▸ **Working data**

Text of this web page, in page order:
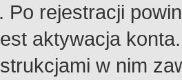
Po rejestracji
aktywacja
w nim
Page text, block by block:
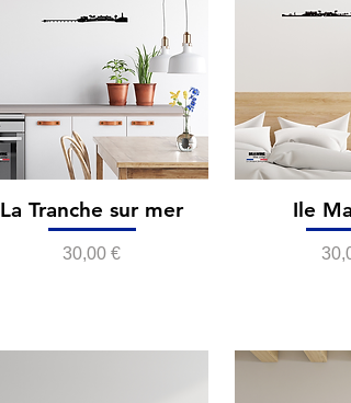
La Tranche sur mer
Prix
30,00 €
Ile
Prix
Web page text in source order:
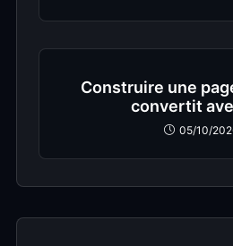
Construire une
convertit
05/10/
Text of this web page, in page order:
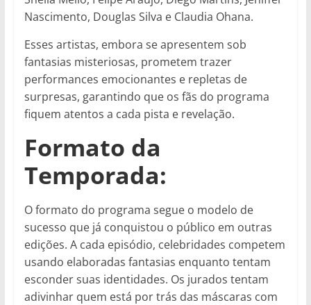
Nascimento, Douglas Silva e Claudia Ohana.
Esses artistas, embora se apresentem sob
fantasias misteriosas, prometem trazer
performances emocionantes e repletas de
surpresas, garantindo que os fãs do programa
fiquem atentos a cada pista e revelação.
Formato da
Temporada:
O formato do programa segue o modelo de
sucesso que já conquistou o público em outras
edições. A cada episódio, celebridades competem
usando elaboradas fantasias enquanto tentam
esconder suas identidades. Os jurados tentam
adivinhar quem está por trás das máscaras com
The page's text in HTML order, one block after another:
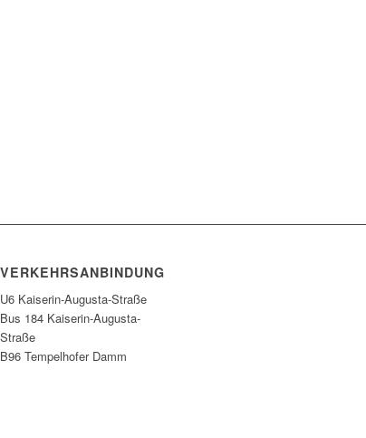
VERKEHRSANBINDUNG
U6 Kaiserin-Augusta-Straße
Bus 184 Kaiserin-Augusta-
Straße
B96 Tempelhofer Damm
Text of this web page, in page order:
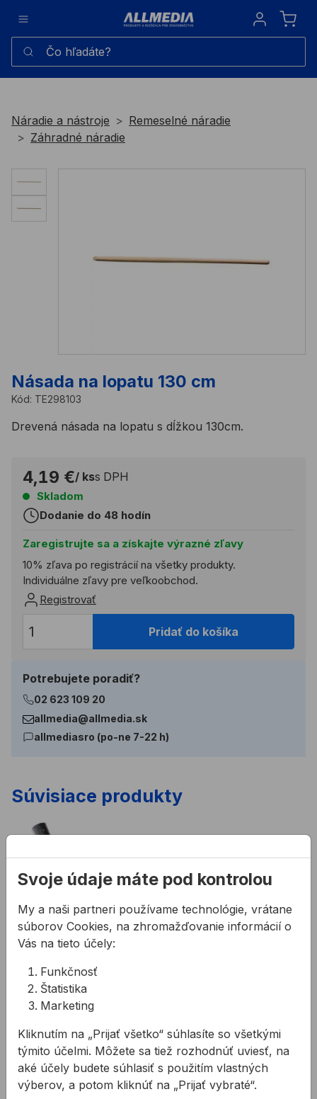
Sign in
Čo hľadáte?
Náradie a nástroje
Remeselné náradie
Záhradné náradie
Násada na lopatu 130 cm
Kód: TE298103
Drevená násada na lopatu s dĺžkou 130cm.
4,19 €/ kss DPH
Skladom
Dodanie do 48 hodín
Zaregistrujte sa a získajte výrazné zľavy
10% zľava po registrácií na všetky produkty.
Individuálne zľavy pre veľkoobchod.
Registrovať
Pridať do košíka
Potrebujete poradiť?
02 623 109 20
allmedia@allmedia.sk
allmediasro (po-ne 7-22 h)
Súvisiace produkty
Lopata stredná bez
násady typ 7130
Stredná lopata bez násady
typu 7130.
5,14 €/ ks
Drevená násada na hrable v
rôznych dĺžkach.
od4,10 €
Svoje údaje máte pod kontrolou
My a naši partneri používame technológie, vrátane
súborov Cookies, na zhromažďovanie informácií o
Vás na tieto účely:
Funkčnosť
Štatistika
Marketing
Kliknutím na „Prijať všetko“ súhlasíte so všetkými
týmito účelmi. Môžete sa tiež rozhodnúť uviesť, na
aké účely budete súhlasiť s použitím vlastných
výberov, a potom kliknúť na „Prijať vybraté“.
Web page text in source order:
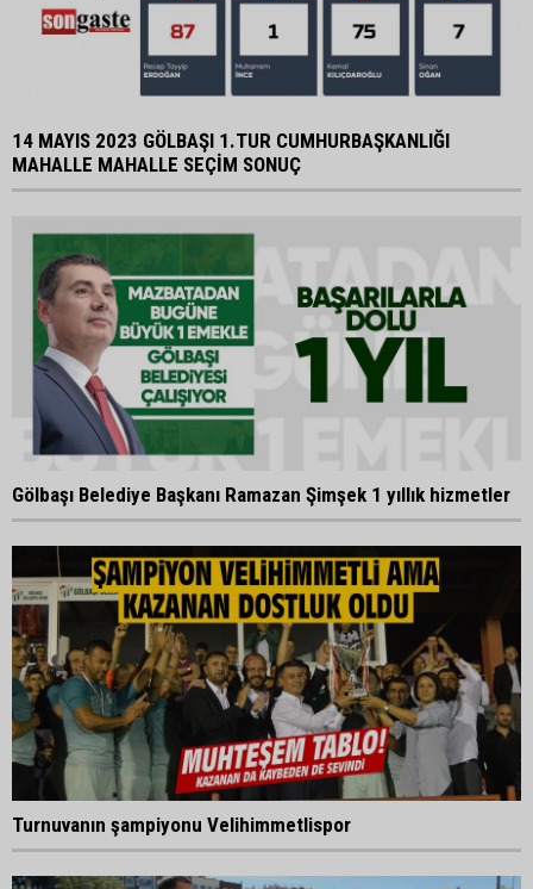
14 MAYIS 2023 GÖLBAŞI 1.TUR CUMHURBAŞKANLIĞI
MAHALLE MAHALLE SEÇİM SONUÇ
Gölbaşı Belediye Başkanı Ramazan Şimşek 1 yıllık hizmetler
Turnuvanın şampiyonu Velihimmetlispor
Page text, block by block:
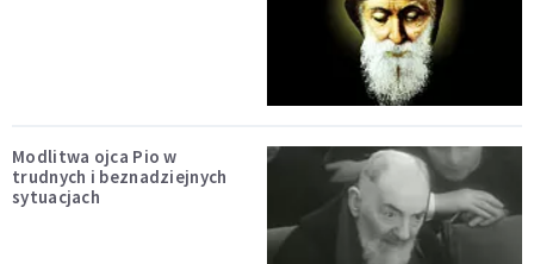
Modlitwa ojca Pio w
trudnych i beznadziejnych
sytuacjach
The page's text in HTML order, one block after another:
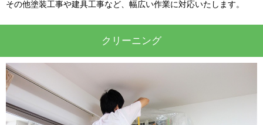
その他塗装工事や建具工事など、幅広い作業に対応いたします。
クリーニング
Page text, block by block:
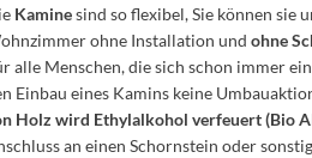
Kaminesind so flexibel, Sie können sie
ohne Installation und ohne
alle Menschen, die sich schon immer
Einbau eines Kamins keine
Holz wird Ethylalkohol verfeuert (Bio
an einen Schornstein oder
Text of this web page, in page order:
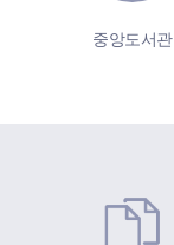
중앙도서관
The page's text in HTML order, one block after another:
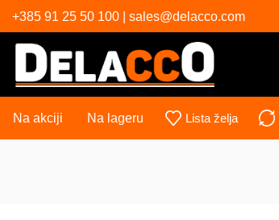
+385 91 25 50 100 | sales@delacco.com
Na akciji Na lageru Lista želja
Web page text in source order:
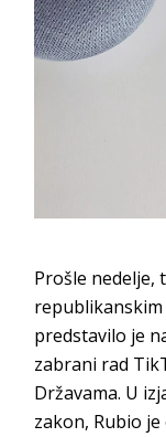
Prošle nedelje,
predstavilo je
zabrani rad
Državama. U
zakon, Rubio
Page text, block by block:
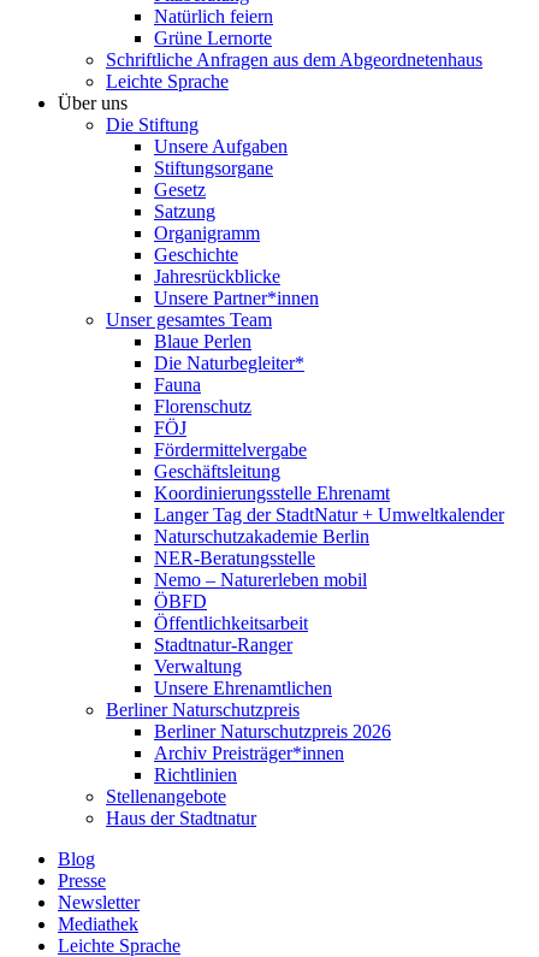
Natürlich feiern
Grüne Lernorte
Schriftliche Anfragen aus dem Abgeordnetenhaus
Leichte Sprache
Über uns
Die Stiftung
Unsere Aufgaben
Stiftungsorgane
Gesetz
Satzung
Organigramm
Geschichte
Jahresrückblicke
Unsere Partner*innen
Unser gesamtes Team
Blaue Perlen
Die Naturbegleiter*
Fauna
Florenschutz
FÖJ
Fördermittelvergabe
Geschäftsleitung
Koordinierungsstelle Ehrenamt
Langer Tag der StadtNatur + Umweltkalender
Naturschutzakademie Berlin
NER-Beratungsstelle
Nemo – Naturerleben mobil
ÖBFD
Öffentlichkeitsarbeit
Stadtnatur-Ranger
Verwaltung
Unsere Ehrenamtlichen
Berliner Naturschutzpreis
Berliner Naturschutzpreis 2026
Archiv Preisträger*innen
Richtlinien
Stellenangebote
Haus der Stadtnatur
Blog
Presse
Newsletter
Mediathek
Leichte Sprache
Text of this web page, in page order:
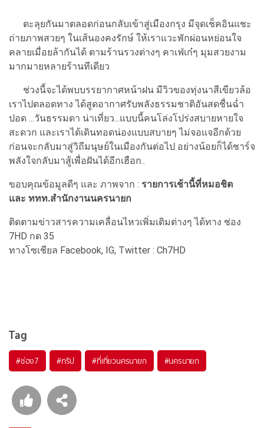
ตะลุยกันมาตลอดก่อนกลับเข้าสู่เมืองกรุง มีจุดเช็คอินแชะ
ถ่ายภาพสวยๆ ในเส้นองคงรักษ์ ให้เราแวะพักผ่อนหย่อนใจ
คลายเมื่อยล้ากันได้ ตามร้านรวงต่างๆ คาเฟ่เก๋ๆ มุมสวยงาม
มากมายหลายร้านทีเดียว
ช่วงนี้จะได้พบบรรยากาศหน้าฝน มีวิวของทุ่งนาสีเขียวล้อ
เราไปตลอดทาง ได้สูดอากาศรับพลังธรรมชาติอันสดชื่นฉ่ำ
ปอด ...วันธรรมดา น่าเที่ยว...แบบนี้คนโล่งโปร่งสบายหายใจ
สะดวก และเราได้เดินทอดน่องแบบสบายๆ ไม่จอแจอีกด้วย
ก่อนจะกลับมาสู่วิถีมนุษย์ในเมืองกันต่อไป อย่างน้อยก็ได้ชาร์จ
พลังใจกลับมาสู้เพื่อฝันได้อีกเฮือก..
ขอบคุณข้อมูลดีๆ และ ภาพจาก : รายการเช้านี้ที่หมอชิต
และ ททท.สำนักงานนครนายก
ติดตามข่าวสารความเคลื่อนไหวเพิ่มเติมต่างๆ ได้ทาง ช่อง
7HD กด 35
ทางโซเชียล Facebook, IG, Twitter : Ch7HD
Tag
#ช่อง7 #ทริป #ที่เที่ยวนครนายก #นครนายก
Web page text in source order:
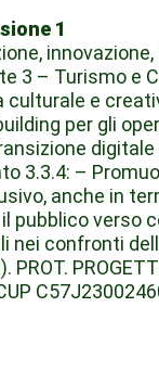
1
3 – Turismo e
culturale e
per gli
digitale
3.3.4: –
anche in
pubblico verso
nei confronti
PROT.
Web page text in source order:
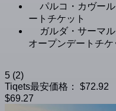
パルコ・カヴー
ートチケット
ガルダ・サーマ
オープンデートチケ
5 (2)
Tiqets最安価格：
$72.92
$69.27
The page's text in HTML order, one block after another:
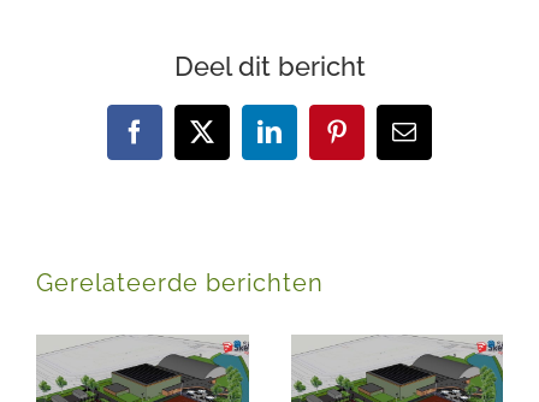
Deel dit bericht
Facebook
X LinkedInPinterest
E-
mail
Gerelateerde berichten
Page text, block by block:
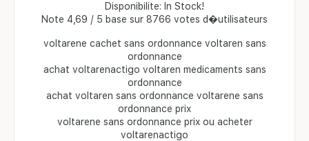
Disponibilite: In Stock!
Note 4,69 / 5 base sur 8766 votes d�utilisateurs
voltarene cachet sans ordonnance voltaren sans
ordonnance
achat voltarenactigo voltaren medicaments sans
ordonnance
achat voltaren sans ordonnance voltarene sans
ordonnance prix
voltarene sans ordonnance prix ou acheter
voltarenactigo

▸ **Required action**
Exactly reproduce the lines from the one containing "Disponibilite: In Stock!" through the end of the records, and only those lines.

▸ **Task output**
Disponibilite: In Stock!
Note 4,69 / 5 base sur 8766 votes d�utilisateurs
voltarene cachet sans ordonnance voltaren sans
ordonnance
achat voltarenactigo voltaren medicaments sans
ordonnance
achat voltaren sans ordonnance voltarene sans
ordonnance prix
voltarene sans ordonnance prix ou acheter
voltarenactigo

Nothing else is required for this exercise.